> Stored data:
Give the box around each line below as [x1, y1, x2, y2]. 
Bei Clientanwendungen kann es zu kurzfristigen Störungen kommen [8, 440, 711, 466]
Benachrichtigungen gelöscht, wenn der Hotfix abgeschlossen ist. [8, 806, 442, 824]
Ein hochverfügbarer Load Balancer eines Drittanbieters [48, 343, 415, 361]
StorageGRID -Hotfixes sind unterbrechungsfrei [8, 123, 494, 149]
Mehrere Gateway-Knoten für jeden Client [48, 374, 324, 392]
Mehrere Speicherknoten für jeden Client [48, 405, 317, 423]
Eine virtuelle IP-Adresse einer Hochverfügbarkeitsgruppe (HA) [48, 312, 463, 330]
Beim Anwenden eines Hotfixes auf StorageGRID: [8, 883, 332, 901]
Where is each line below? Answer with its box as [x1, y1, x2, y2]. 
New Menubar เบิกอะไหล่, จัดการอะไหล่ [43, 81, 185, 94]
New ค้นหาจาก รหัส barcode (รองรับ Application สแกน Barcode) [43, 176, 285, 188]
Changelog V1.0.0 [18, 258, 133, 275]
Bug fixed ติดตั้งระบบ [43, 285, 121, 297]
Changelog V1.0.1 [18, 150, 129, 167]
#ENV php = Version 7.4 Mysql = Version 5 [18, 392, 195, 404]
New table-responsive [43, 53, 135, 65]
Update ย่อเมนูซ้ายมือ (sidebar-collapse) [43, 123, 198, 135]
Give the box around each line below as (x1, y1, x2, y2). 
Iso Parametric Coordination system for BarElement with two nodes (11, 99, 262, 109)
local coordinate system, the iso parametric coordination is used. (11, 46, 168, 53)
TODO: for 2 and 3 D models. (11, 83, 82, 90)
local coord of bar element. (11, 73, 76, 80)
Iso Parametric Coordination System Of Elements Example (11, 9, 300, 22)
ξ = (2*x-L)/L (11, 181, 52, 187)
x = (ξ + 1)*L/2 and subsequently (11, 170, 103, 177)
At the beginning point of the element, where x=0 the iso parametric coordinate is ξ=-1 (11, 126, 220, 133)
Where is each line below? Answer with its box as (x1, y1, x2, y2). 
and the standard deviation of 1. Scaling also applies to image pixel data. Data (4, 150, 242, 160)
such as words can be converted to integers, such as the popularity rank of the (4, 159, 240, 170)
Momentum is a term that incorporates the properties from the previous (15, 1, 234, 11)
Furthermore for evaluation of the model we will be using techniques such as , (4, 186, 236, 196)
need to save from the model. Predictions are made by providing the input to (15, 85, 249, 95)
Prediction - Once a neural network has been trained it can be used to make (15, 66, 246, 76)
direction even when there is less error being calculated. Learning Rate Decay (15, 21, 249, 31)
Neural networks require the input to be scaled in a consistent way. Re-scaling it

> Task brief:
Could you give the records again, exactly as they appear?

> Response to this exercise:
Give the box around each line below as [x1, y1, x2, y2]. 
Bei Clientanwendungen kann es zu kurzfristigen Störungen kommen [8, 440, 711, 466]
Benachrichtigungen gelöscht, wenn der Hotfix abgeschlossen ist. [8, 806, 442, 824]
Ein hochverfügbarer Load Balancer eines Drittanbieters [48, 343, 415, 361]
StorageGRID -Hotfixes sind unterbrechungsfrei [8, 123, 494, 149]
Mehrere Gateway-Knoten für jeden Client [48, 374, 324, 392]
Mehrere Speicherknoten für jeden Client [48, 405, 317, 423]
Eine virtuelle IP-Adresse einer Hochverfügbarkeitsgruppe (HA) [48, 312, 463, 330]
Beim Anwenden eines Hotfixes auf StorageGRID: [8, 883, 332, 901]
Where is each line below? Answer with its box as [x1, y1, x2, y2]. 
New Menubar เบิกอะไหล่, จัดการอะไหล่ [43, 81, 185, 94]
New ค้นหาจาก รหัส barcode (รองรับ Application สแกน Barcode) [43, 176, 285, 188]
Changelog V1.0.0 [18, 258, 133, 275]
Bug fixed ติดตั้งระบบ [43, 285, 121, 297]
Changelog V1.0.1 [18, 150, 129, 167]
#ENV php = Version 7.4 Mysql = Version 5 [18, 392, 195, 404]
New table-responsive [43, 53, 135, 65]
Update ย่อเมนูซ้ายมือ (sidebar-collapse) [43, 123, 198, 135]
Give the box around each line below as (x1, y1, x2, y2). 
Iso Parametric Coordination system for BarElement with two nodes (11, 99, 262, 109)
local coordinate system, the iso parametric coordination is used. (11, 46, 168, 53)
TODO: for 2 and 3 D models. (11, 83, 82, 90)
local coord of bar element. (11, 73, 76, 80)
Iso Parametric Coordination System Of Elements Example (11, 9, 300, 22)
ξ = (2*x-L)/L (11, 181, 52, 187)
x = (ξ + 1)*L/2 and subsequently (11, 170, 103, 177)
At the beginning point of the element, where x=0 the iso parametric coordinate is ξ=-1 (11, 126, 220, 133)
Where is each line below? Answer with its box as (x1, y1, x2, y2). 
and the standard deviation of 1. Scaling also applies to image pixel data. Data (4, 150, 242, 160)
such as words can be converted to integers, such as the popularity rank of the (4, 159, 240, 170)
Momentum is a term that incorporates the properties from the previous (15, 1, 234, 11)
Furthermore for evaluation of the model we will be using techniques such as , (4, 186, 236, 196)
need to save from the model. Predictions are made by providing the input to (15, 85, 249, 95)
Prediction - Once a neural network has been trained it can be used to make (15, 66, 246, 76)
direction even when there is less error being calculated. Learning Rate Decay (15, 21, 249, 31)
Neural networks require the input to be scaled in a consistent way. Re-scaling it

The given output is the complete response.